FIGURE 10.

Calcium homeostasis in frataxin-depleted SH-SY5Y cells. (A) Changes in fura-2 [Ca²⁺]_cyt fluorescence intensity after addition of 25 μM veratridine. The recovery slopes for each clone after calcium entry (right, lower panel) show the difference in behavior for calcium buffering between control and frataxin-depleted clones. Traces represent means of no fewer than 100 cells from at least five experiments. (B) Changes in fura-2 [Ca²⁺]_cyt fluorescence intensity after addition of 100 μM tBuBHQ in Ca²⁺-free medium.
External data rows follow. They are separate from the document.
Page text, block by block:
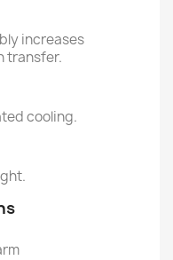
increases
transfer.
cooling.
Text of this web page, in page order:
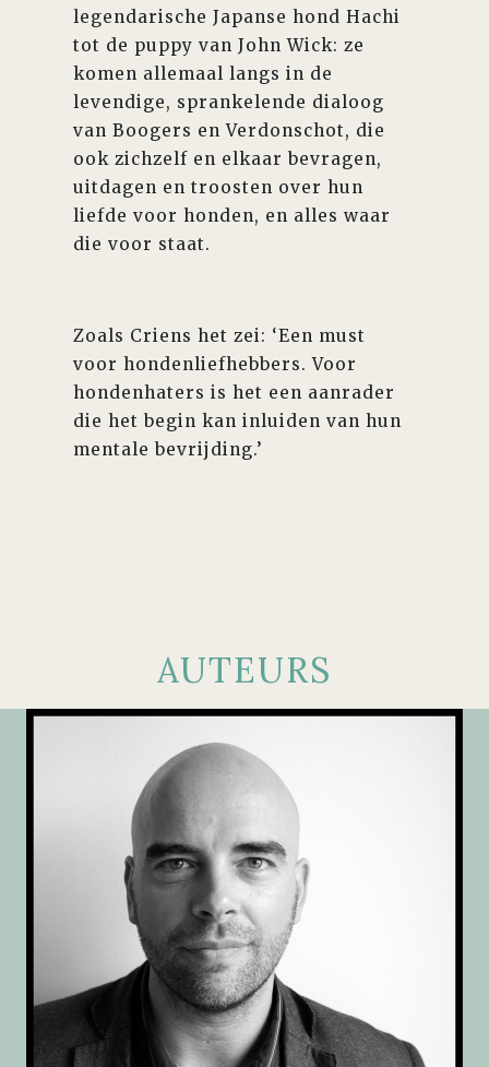
legendarische Japanse hond Hachi
tot de puppy van John Wick: ze
komen allemaal langs in de
levendige, sprankelende dialoog
van Boogers en Verdonschot, die
ook zichzelf en elkaar bevragen,
uitdagen en troosten over hun
liefde voor honden, en alles waar
die voor staat.
Zoals Criens het zei: ‘Een must
voor hondenliefhebbers. Voor
hondenhaters is het een aanrader
die het begin kan inluiden van hun
mentale bevrijding.’
AUTEURS
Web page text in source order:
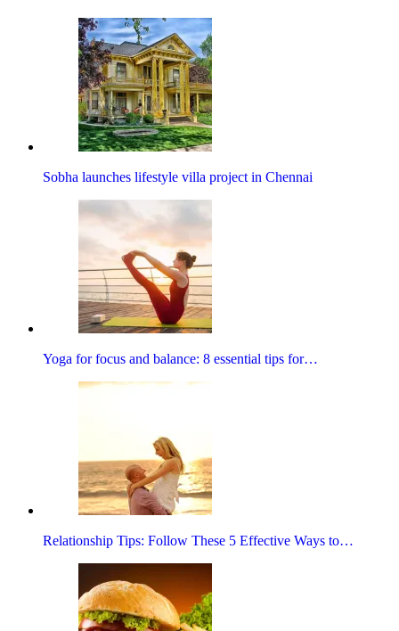
Sobha launches lifestyle villa project in Chennai
Yoga for focus and balance: 8 essential tips for…
Relationship Tips: Follow These 5 Effective Ways to…
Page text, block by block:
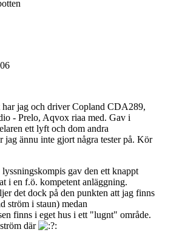
jag och driver Copland CDA289,
- Prelo, Aqvox riaa med. Gav i
ett lyft och dom andra
jag ännu inte gjort några tester på. Kör
gav den ett knappt
i en f.ö. kompetent anläggning.
det dock på den punkten att jag finns
ström i staun) medan
finns i eget hus i ett "lugnt" område.
där
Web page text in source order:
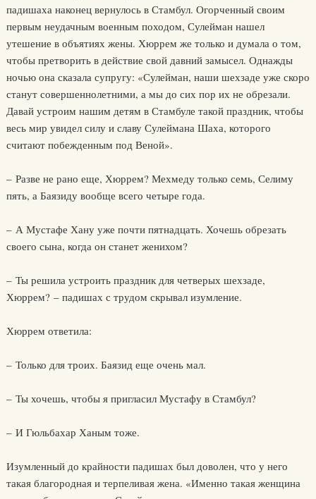
падишаха наконец вернулось в Стамбул. Огорченный своим
первым неудачным военным походом, Сулейман нашел
утешение в объятиях жены. Хюррем же только и думала о том,
чтобы претворить в действие свой давний замысел. Однажды
ночью она сказала супругу: «Сулейман, наши шехзаде уже скоро
станут совершеннолетними, а мы до сих пор их не обрезали.
Давай устроим нашим детям в Стамбуле такой праздник, чтобы
весь мир увидел силу и славу Сулеймана Шаха, которого
считают побежденным под Веной».
– Разве не рано еще, Хюррем? Мехмеду только семь, Селиму
пять, а Баязиду вообще всего четыре года.
– А Мустафе Хану уже почти пятнадцать. Хочешь обрезать
своего сына, когда он станет женихом?
– Ты решила устроить праздник для четверых шехзаде,
Хюррем? – падишах с трудом скрывал изумление.
Хюррем ответила:
– Только для троих. Баязид еще очень мал.
– Ты хочешь, чтобы я пригласил Мустафу в Стамбул?
– И Гюльбахар Ханым тоже.
Изумленный до крайности падишах был доволен, что у него
такая благородная и терпеливая жена. «Именно такая женщина
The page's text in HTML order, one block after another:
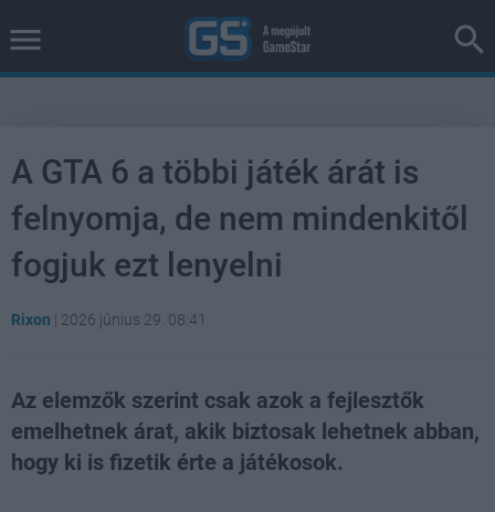
A GTA 6 a többi játék árát is
felnyomja, de nem mindenkitől
fogjuk ezt lenyelni
Rixon | 2026 június 29. 08:41
Az elemzők szerint csak azok a fejlesztők
emelhetnek árat, akik biztosak lehetnek abban,
hogy ki is fizetik érte a játékosok.
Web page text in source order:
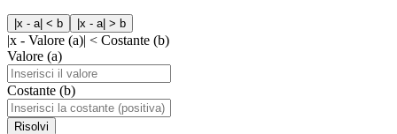
|x - a| < b |x - a| > b
|x - Valore (a)| < Costante (b)
Valore (a)
Costante (b)
Risolvi
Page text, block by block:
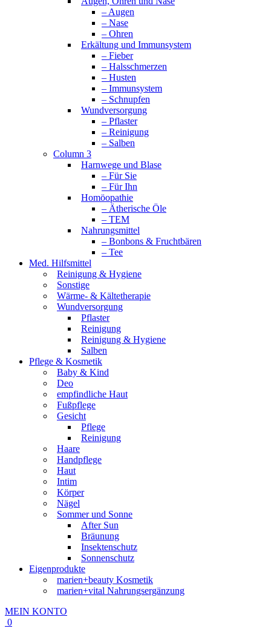
– Augen
– Nase
– Ohren
Erkältung und Immunsystem
– Fieber
– Halsschmerzen
– Husten
– Immunsystem
– Schnupfen
Wundversorgung
– Pflaster
– Reinigung
– Salben
Column 3
Harnwege und Blase
– Für Sie
– Für Ihn
Homöopathie
– Ätherische Öle
– TEM
Nahrungsmittel
– Bonbons & Fruchtbären
– Tee
Med. Hilfsmittel
Reinigung & Hygiene
Sonstige
Wärme- & Kältetherapie
Wundversorgung
Pflaster
Reinigung
Reinigung & Hygiene
Salben
Pflege & Kosmetik
Baby & Kind
Deo
empfindliche Haut
Fußpflege
Gesicht
Pflege
Reinigung
Haare
Handpflege
Haut
Intim
Körper
Nägel
Sommer und Sonne
After Sun
Bräunung
Insektenschutz
Sonnenschutz
Eigenprodukte
marien+beauty Kosmetik
marien+vital Nahrungsergänzung
MEIN KONTO
0
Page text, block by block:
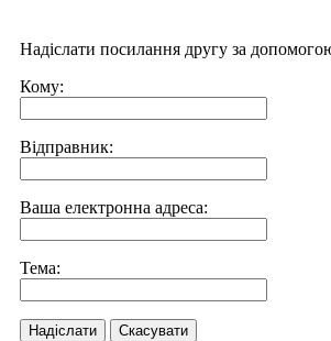
Надіслати посилання другу за
Кому:
Відправник:
Ваша електронна адреса:
Тема:
Надіслати Скасувати
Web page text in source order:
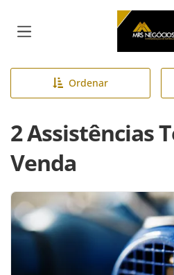
Página
Ordenar
2 Assistências
Venda
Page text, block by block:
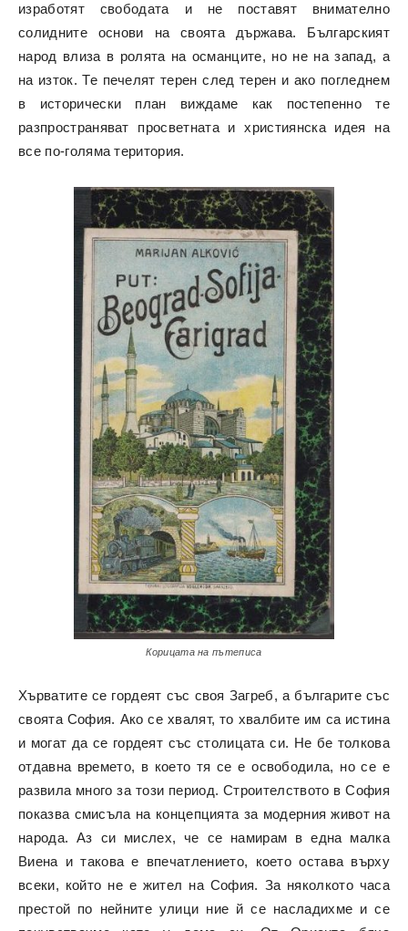
изработят свободата и не поставят внимателно
солидните основи на своята държава. Българският
народ влиза в ролята на османците, но не на запад, а
на изток. Те печелят терен след терен и ако погледнем
в исторически план виждаме как постепенно те
разпространяват просветната и християнска идея на
все по-голяма територия.
Корицата на пътеписа
Хърватите се гордеят със своя Загреб, а българите със
своята София. Ако се хвалят, то хвалбите им са истина
и могат да се гордеят със столицата си. Не бе толкова
отдавна времето, в което тя се е освободила, но се е
развила много за този период. Строителството в София
показва смисъла на концепцията за модерния живот на
народа. Аз си мислех, че се намирам в една малка
Виена и такова е впечатлението, което остава върху
всеки, който не е жител на София. За няколкото часа
престой по нейните улици ние й се насладихме и се
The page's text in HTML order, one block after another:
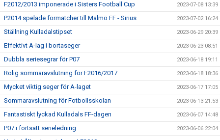
F2012/2013 imponerade i Sisters Football Cup 2023-07-08 13:39
P2014 spelade förmatcher till Malmö FF - Sirius 2023-07-02 16:24
Ställning Kulladalstipset 2023-06-29 20:39
Effektivt A-lag i bortaseger 2023-06-23 08:51
Dubbla seriesegrar för P07 2023-06-18 19:11
Rolig sommaravslutning för F2016/2017 2023-06-18 18:36
Mycket viktig seger för A-laget 2023-06-17 17:05
Sommaravslutning för Fotbollsskolan 2023-06-13 21:53
Fantastiskt lyckad Kulladals FF-dagen 2023-06-07 14:48
P07 i fortsatt serieledning 2023-06-06 22:04
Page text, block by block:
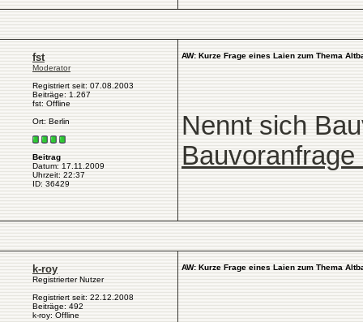
fst
Moderator
Registriert seit: 07.08.2003
Beiträge: 1.267
fst: Offline
Ort: Berlin
Beitrag
Datum: 17.11.2009
Uhrzeit: 22:37
ID: 36429
AW: Kurze Frage eines Laien zum Thema
Nennt sich
k-roy
Registrierter Nutzer
Registriert seit: 22.12.2008
Beiträge: 492
k-roy: Offline
AW: Kurze Frage eines Laien zum Thema

The recovery slopes for each clone after emptying of calcium from the endoplasmic reticulum (right, lower panel) show the different behavior for calcium buffering between control and frataxin-depleted clones. The activation of SOCE with the addition of 2 mM Ca²⁺ to cells treated with 100 μM tBuBHQ in Ca²⁺-free medium is altered in frataxin-depleted cells (right, upper panel) as the activation of the process is lower than in the control cells. Traces represent means of no fewer than 100 cells from at least three experiments. (C) Changes in Calcium Green-5N fluorescence in digitonin-permeabilized cells after the addition of pulses of 4 nmol of Ca²⁺. Traces represent means of at least four experiments for each clone. The Ca²⁺ uptake velocity [(D); Student’s t-test, FXN-138.1 p = 0.0004, FXN-138.2 p = 0.0004 versus pLKO.1-NT] and capacity [(E) ;Student’s t-test, FXN-138.1 p = 0.0002, FXN-138.2 p = 0.0002 versus pLKO.1-NT] rates were calculated from the uptake slopes in (C). ***p ≤ 0.001.